Monday, July 23, 2012

As The Sun Descends

My Turkish friend drew on his pipe as he explained what the roads were like in the Shehar area near the mountain village of Taif. His words gave rise to anxious anticipation and captured my imagination of what layed ahead in the area south west of this ancient village. Tomorrow would be my first trek into an area that remained untouched by western man. For hundreds of years the outside world had left these back mountain recesses unexplored by outsiders. We have no preplanned itinerary. Our only plan was a long ramble on our dirt bikes, among the chain of mountains that lie south westward through the Shehar area. This was exactly how I liked it, it leaves little room for disappointment.

Early the next morning, our small group heads out of town, following a dirt road along the bank of a dry wadi (river) between two lines of craggy hills. The road has many rises and descents as it begins to twist up along side of the mountains. Each turn offers something different as we penetrate farther back. The odor of things green loads the breeze. Sawtooth mountains of red and brown rocks lacerate the sky. The primeval beauty of the region becomes more and more incredible the farther back we go. Sparsely spread among the valleys and jagged hills are ancient rock houses and towers, We stop near an old rock fort and tower to check out the view. We are on the apex of a mountain ridge beholding the view of the choice unspoiled valley below.

It was like we had stepped into a time machine that's carried us hundreds of years back as we watch sheppard's herding sheep along a mountain. The scene has erased the line between and past and present. Here in these tranquil mountains there is a quite so complete that time itself has ceased to roll on. It too stopped and waited . No city racket with flashing neon signs and restless competition that gets in at every opening jolting to pieces our very souls.

We had bagged one of the treasures of Arabia and rode home with our eyes to  the sun as it descended into the mountains.   Jack J. Johnstone

Friday, July 20, 2012

Reflections In The Bike Riders Eye



Reflections In The Bike Riders Eye

Feeling the encroachment of that catastrophe of boredom, anxious to escape what was an island solitude, we put on our boots mounted up riding straightaway into that parched infinity beyond. My riding partner was from Los Angeles, a veteran of dirt bike riding treks into Death Valley and the Mojave Deserts. He had rode with Steve McQueen, an avid dirt bike rider.

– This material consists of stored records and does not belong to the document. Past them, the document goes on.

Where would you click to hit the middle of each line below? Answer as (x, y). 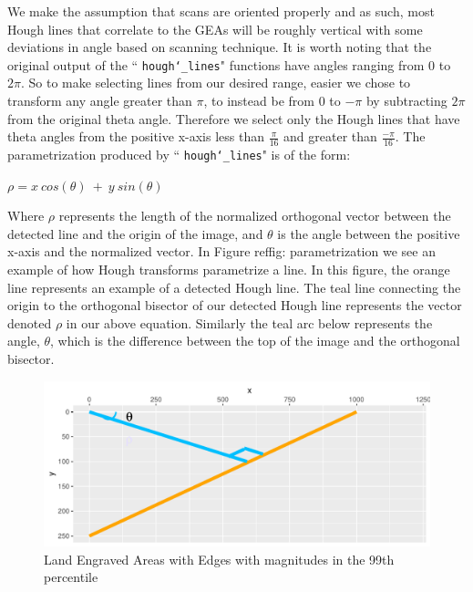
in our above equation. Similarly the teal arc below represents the (249, 322)
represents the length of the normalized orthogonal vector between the (255, 216)
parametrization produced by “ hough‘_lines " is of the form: (179, 155)
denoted (30, 322)
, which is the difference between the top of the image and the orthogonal (255, 341)
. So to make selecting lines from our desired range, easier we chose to (216, 83)
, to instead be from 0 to (272, 101)
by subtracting (406, 101)
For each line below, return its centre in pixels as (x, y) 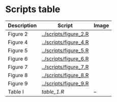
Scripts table (33, 9)
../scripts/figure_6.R (65, 58)
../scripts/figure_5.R (65, 50)
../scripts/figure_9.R (65, 83)
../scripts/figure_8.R (65, 75)
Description (22, 25)
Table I (16, 91)
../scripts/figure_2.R (65, 34)
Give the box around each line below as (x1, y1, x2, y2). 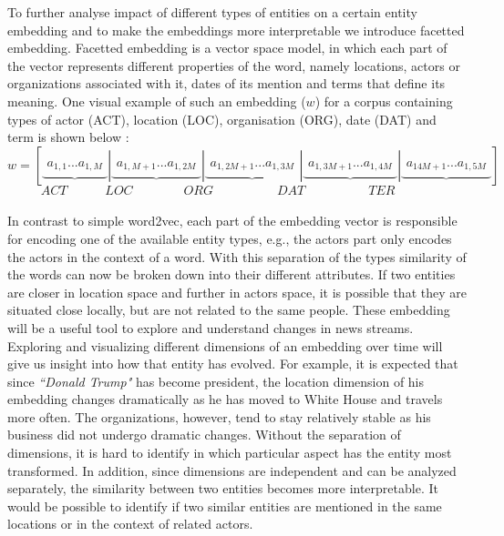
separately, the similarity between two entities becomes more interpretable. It (7, 479, 438, 498)
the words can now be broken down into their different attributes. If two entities (7, 265, 456, 284)
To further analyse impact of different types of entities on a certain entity (7, 3, 417, 21)
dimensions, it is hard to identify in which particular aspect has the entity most (7, 443, 452, 462)
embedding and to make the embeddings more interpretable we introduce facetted (7, 20, 465, 39)
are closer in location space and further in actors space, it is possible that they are (7, 282, 467, 301)
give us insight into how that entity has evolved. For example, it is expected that (7, 354, 458, 373)
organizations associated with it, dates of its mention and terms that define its (7, 74, 446, 93)
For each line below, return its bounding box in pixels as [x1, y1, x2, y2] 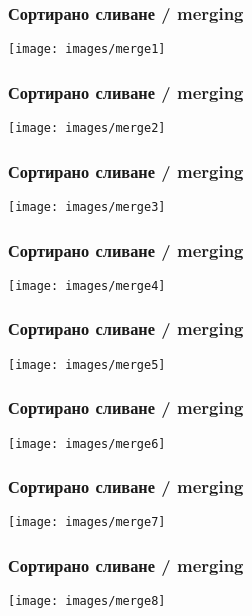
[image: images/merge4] [8, 278, 166, 293]
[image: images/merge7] [8, 515, 166, 530]
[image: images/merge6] [8, 436, 166, 451]
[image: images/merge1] [8, 42, 166, 57]
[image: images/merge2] [8, 121, 166, 136]
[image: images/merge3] [8, 199, 166, 214]
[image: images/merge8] [8, 594, 166, 609]
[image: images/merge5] [8, 357, 166, 372]
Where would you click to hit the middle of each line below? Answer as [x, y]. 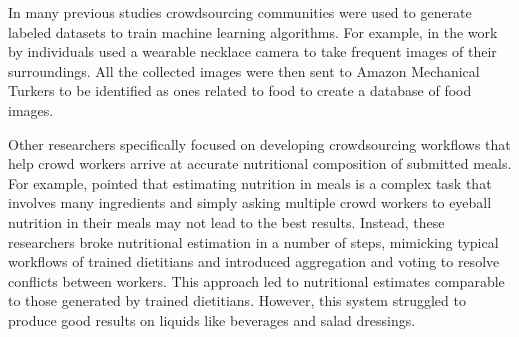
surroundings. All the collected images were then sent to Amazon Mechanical [244, 70]
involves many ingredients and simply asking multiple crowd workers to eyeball [250, 202]
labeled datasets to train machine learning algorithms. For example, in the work [253, 31]
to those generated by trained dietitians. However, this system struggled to [237, 300]
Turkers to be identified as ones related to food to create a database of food [240, 90]
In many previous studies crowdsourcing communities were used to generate [240, 12]
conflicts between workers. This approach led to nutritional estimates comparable [256, 280]
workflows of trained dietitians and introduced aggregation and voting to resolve [254, 261]
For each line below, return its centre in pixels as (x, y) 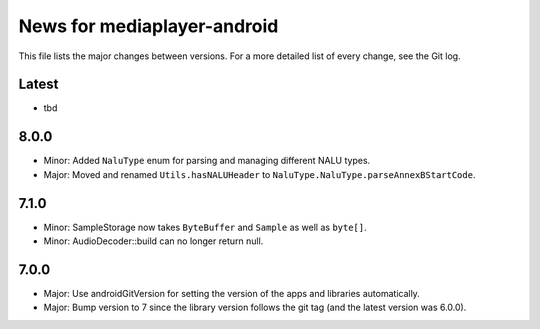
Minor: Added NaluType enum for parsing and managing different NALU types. (207, 161)
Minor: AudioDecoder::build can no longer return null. (153, 241)
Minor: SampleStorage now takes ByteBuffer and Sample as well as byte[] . (205, 227)
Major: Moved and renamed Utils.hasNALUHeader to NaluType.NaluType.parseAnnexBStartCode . (259, 174)
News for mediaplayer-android (148, 26)
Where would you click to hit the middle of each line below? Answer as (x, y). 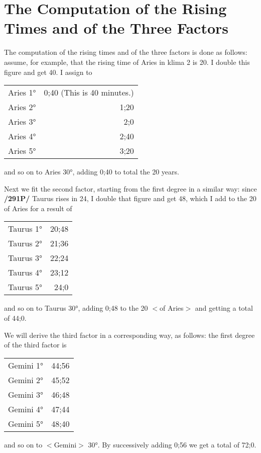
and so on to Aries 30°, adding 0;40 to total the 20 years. (92, 172)
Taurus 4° (25, 273)
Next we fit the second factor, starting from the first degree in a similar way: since (130, 188)
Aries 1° (22, 93)
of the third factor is (35, 345)
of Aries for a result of (38, 208)
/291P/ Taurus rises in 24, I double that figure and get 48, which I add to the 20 (130, 198)
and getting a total (224, 308)
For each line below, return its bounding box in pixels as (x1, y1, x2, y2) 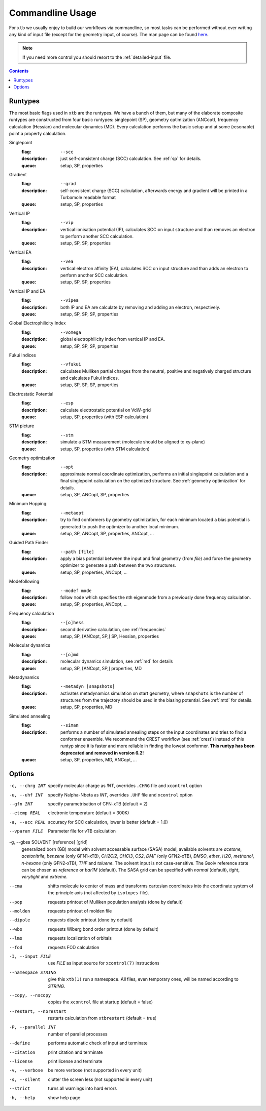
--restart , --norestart (9, 1008, 66, 1014)
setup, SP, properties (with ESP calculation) (60, 414, 149, 420)
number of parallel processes (48, 1031, 108, 1037)
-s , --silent (9, 1076, 41, 1082)
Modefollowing (9, 578, 39, 585)
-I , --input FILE (9, 953, 51, 959)
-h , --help (9, 1095, 35, 1101)
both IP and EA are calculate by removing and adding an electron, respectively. (60, 304, 220, 310)
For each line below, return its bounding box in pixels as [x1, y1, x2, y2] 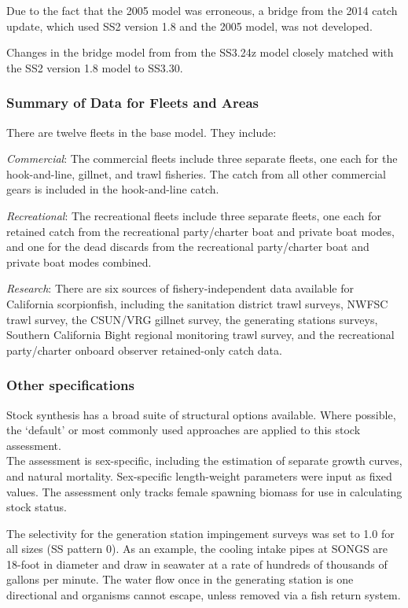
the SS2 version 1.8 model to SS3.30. [6, 59, 183, 76]
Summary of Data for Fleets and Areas [6, 93, 259, 112]
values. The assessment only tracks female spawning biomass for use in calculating [6, 483, 402, 499]
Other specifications [6, 375, 134, 395]
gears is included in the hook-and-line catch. [6, 181, 219, 197]
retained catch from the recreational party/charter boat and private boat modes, [6, 223, 395, 239]
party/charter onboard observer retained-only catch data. [6, 341, 282, 358]
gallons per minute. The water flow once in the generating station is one [6, 571, 354, 588]
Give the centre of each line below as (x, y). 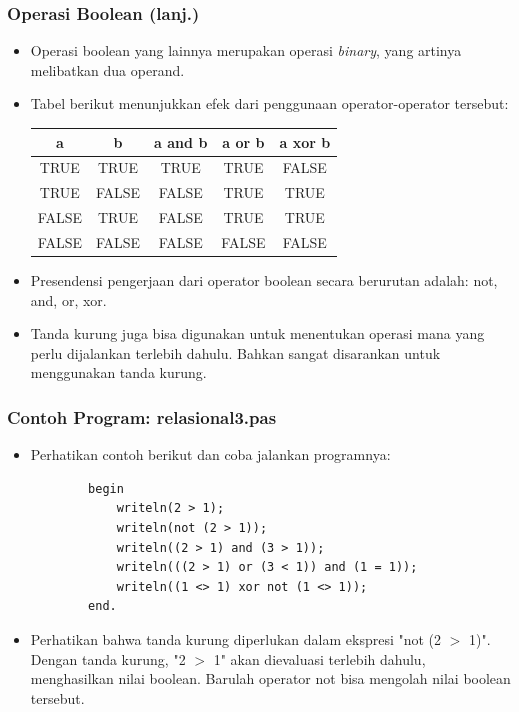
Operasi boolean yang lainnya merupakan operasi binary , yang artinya (246, 50)
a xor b (305, 141)
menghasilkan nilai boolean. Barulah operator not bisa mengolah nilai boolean (270, 678)
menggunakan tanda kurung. (118, 372)
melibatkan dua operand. (107, 69)
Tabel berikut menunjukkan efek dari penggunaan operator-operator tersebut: (269, 103)
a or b (243, 141)
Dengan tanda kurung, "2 (108, 658)
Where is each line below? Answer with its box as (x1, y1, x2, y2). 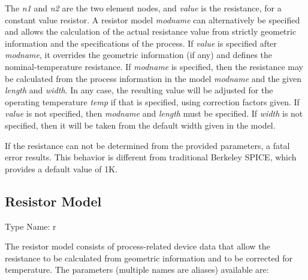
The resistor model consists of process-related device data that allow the (5, 240, 270, 252)
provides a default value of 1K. (5, 162, 117, 175)
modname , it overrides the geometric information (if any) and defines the (5, 48, 273, 61)
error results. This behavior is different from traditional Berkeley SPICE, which (5, 151, 297, 163)
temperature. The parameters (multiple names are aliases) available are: (5, 263, 269, 276)
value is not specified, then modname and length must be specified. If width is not (5, 107, 303, 120)
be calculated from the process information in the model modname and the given (5, 72, 301, 84)
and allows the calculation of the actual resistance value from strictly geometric (5, 25, 297, 38)
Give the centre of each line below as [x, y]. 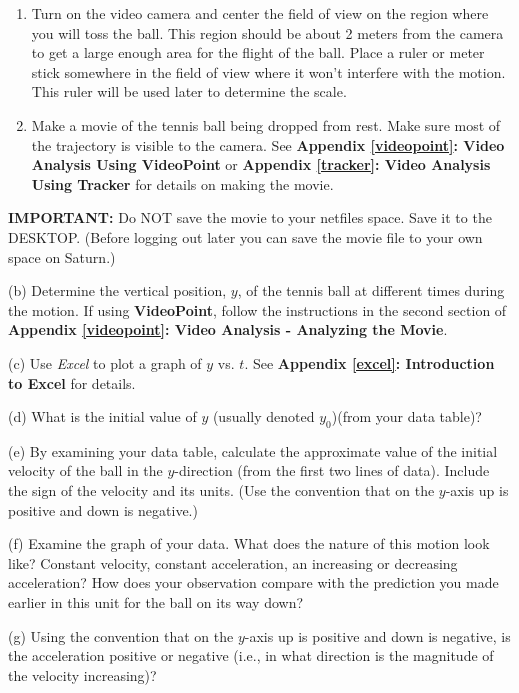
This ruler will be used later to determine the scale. [189, 91]
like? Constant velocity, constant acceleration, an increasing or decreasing [233, 562]
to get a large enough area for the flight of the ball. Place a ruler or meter [258, 52]
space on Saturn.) [62, 256]
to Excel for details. [72, 382]
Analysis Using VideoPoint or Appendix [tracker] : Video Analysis [261, 164]
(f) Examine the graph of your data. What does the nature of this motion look [249, 543]
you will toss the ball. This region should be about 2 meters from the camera [267, 32]
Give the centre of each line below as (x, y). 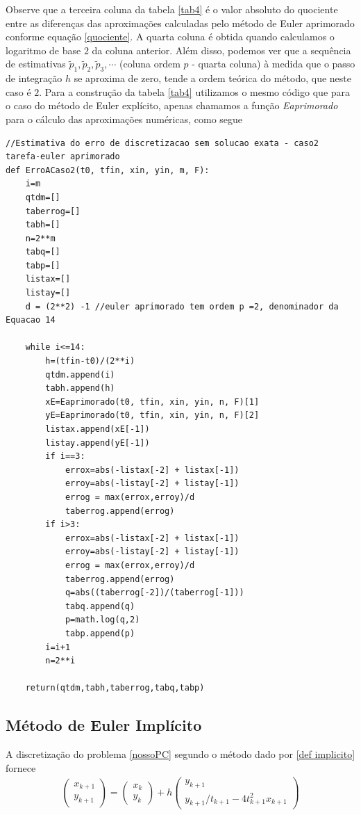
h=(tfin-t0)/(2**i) (90, 361)
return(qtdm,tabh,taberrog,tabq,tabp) (115, 688)
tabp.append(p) (100, 633)
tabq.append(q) (100, 606)
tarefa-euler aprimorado (63, 157)
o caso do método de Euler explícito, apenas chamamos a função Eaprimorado (172, 105)
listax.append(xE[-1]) (98, 429)
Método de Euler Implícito (104, 725)
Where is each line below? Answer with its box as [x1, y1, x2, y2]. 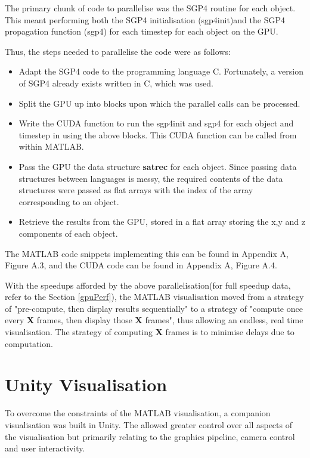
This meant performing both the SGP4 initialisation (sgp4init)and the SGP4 [5, 13, 285, 26]
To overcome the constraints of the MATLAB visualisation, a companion [5, 407, 271, 419]
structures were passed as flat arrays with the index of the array [18, 184, 253, 196]
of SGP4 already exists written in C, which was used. [18, 76, 213, 89]
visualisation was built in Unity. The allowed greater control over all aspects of [5, 418, 292, 431]
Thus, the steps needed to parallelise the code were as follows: [5, 45, 231, 57]
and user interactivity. [5, 442, 85, 454]
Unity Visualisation [5, 372, 168, 397]
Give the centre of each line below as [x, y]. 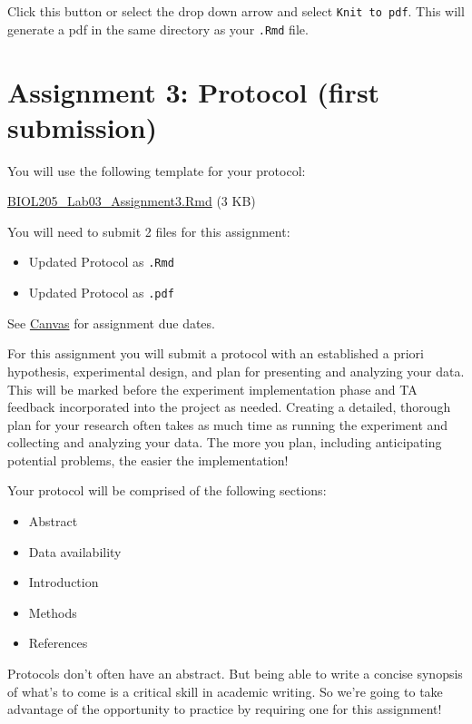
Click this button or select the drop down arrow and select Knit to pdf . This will [236, 11]
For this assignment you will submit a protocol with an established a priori [216, 353]
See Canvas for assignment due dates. [111, 323]
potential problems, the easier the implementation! [148, 460]
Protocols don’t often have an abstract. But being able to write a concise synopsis [235, 674]
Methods [53, 612]
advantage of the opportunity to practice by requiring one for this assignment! [225, 709]
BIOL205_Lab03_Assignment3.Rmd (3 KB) [132, 201]

In those days the desert surrounding Al Khobar and Dhahran was still virgin territory, few foreigners had traversed this brutal terrain. The big dunes had not been fenced off and it was indeed a huge ocean of sand. The desert lured us into leaving the main roads. So there we were on a road that was no more a road, dissolved and broken off, leading into a land of unending harshness."Desert is a loose term to indicate land that supports no man", we are no more than a tenacious intruder irresistibly drawn by its challenging brutality, but man on a machine can only tame the desert here and there, and only momentarily, for within a day the wind will erase all tracks, of where we have been on its vast and overwhelming landscape.

We pass old windblown outposts and are suddenly catching a breeze off the Arabian Sea. We sit atop a dune deciding to leave some monument behind of our passing. We build a very diminutive pyramid of rocks atop the dune. A camel gives us a sidelong glance that tells us we are intruders on his ancient home. As we mount up to leave, a sudden blast of sandy, dusty wind reminds us that our monument too will have a short life expectancy out here.

Heading back and riding into the assault of a shamal beginning it's battery on us, we decide on a short cut through a large garbage dump. We run into acres and acres of trash with fires burning among rusty cans, bottles and bones. With the smoke rising there is  a surreal picture and ghostly solitude as the wind pitches common things about the signs left by civilization. Those dead animals you see on the highway are brought here to burn. With the smell and morbid scene we race to get out of mans trash yard. I watch as a tattered coat does a strange dance on barbed wire in the wind. The fires that have burned here leave many things melted down, and they appear as wax in the suns rays. Amidst this sea of trash , I  spy a doll have submerged in sand, with it's upraised arm it looks  as if a wax tear is falling from its melted eye. "the tears of eternity, and sorrow, not mine but mans".


As we pass the last dead camel, its mouth frozen open in an eternal scream, with the stench of him chasing us onto the highway. we are forever grateful to be gone. Now we are traveling with skeletons of bones beneath our skins and know what that hot roof leveling wind, bred on the desert is howling about.